The two principal investigators for the Keck grant, Brozik and Kerry Hipps, Regents Professor of chemistry, have decades of experience in molecular spectroscopy, single-molecule research and material science. Their team will include two postdoctoral fellows and two graduate students who will work full time on the interdisciplinary project for the next three years.
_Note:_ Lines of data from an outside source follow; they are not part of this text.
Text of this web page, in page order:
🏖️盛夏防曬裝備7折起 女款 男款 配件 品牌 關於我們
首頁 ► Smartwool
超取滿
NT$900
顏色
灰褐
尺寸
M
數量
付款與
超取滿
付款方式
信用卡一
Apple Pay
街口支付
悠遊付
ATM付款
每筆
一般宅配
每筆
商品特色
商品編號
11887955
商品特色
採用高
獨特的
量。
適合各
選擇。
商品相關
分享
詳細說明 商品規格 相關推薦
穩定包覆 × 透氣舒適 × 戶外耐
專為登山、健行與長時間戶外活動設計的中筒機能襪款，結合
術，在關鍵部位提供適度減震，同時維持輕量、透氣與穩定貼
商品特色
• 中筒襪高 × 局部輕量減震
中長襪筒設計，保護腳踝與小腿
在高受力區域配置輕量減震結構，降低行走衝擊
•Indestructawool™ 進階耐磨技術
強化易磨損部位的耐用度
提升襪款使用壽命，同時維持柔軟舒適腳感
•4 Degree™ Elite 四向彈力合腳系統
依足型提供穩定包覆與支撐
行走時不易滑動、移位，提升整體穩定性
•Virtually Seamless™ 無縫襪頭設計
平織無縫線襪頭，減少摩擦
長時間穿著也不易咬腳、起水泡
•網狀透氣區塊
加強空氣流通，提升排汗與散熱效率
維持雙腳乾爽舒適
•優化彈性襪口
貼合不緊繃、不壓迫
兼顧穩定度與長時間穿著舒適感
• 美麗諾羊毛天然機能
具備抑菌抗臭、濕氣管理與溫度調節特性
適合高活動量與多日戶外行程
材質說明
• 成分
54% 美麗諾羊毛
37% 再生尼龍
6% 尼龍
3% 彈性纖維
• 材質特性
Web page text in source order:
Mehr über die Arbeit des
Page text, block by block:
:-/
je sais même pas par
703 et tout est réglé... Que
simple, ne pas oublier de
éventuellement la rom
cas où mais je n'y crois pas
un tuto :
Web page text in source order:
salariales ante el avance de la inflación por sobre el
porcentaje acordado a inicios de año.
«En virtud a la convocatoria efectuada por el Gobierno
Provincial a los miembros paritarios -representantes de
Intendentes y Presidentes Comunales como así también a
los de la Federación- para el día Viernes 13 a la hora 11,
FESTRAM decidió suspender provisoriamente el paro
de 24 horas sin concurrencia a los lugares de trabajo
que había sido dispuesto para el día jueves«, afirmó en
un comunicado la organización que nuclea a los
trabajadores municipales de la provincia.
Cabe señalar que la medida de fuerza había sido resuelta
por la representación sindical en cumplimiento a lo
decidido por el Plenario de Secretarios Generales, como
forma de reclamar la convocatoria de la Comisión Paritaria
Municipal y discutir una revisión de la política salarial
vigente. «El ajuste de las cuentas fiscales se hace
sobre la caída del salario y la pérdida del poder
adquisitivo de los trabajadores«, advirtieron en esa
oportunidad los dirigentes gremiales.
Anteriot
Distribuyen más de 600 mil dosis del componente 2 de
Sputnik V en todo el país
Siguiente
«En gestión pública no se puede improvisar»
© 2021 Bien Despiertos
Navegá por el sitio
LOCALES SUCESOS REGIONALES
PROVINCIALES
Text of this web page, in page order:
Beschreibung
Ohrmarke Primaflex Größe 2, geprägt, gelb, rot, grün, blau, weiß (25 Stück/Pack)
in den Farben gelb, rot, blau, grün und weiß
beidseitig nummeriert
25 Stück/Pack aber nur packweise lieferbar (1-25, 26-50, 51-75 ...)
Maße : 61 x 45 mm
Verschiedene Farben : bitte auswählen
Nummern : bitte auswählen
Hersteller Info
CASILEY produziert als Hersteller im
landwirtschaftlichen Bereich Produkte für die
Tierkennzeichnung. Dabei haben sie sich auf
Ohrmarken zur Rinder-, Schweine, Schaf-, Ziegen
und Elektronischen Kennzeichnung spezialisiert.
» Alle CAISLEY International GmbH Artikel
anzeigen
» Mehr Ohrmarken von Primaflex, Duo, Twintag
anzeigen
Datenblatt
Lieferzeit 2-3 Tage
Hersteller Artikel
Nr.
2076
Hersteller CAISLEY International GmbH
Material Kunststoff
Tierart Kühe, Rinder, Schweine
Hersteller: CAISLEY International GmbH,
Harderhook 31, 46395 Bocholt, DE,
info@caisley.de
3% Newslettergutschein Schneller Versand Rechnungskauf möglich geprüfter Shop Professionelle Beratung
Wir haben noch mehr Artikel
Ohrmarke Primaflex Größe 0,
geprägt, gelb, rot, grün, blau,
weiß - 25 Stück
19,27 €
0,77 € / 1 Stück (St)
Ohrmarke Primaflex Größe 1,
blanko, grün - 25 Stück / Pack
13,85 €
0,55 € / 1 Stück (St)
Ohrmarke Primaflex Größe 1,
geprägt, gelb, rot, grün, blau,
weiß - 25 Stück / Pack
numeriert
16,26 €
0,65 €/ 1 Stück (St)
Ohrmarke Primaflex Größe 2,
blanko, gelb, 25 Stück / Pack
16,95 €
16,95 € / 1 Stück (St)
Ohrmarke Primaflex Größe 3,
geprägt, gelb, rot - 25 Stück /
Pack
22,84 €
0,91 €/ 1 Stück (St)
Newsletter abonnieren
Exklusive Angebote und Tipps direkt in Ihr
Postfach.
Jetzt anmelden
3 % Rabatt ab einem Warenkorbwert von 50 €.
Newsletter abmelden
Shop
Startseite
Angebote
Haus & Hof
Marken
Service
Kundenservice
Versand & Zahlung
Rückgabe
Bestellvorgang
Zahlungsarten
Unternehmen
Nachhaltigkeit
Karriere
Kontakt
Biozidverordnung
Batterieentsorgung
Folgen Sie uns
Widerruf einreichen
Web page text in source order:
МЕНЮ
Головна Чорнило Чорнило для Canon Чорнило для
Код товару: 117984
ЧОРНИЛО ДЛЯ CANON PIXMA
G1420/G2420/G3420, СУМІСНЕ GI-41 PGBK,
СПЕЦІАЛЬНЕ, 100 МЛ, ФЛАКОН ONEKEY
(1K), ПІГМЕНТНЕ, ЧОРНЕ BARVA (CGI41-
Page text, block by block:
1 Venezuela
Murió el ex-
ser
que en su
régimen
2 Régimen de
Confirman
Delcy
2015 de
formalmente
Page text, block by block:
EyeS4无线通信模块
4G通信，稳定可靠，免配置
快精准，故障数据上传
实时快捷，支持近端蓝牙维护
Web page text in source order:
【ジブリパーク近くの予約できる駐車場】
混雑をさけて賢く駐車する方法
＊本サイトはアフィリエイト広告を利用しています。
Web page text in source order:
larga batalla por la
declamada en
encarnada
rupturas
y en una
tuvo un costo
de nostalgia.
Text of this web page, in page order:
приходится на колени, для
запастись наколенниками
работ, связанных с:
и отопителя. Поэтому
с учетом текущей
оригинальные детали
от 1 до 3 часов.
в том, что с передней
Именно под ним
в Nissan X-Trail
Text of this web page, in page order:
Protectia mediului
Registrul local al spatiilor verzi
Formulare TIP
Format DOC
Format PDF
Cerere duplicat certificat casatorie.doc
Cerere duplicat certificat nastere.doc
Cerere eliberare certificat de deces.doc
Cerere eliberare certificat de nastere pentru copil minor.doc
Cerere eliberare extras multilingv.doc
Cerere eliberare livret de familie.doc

"This cutting-edge research is a prime example of the innovative work being done by our faculty in chemistry, as well as in units all across the WSU system, and contributes to our goal to be among the top 25 public research universities in the nation by 2030," said Larry Hufford, interim dean of the College of Arts and Sciences.

Building from the ground up

All life on Earth is made up of groups of atoms that form simple molecules, or monomers, that then band together to form larger, more complex molecules, or polymers.

For the last 30 years, scientists have been fascinated by the idea of using scanning probe microscopy, a technique to visualize and manipulate objects at the atomic level, to build precisely designed synthetic polymer materials and devices from the ground up, one atom at a time.

However, the challenge with this approach is that it takes far too long to build anything useful. Atoms are extremely small. Around five million of them can fit side by side on the tip of a pin. At current rates, it is estimated it would take 31-trillion centuries to build even the simplest real-world devices with current technology.

"There is currently no way in chemistry or engineering to make any kind of material 100-percent pure," Hipps said. "The notion of being able to create unlimited quantities of polymer materials with exactly the same lengths and exactly the same atomic sequences is nothing less than revolutionary."

Carving glyphs into stone

Hipps and Brozik have come up with a unique solution. The researchers plan to use scanning tunneling microscopy to painstakingly arrange individual molecules onto specially designed metal surfaces, forming templates for simple, self-replicating polymers. Their goal is to make around 1,000 of these templates, which will be designed to exponentially reproduce exact copies of themselves from chemical feed stock, resulting in very large quantities of material quickly.

"Making the templates is literally going to be like carving glyphs into stone, but once that is done the templates can be replicated over and over again using standard chemical processes," Hipps said. "In the long run, we envision our technology being linked up to something like a 3D printer. An operator would select a material or device to make on a computer and then an automated program would start replicating whichever templates are needed, building the device to exact specifications one atom at a time."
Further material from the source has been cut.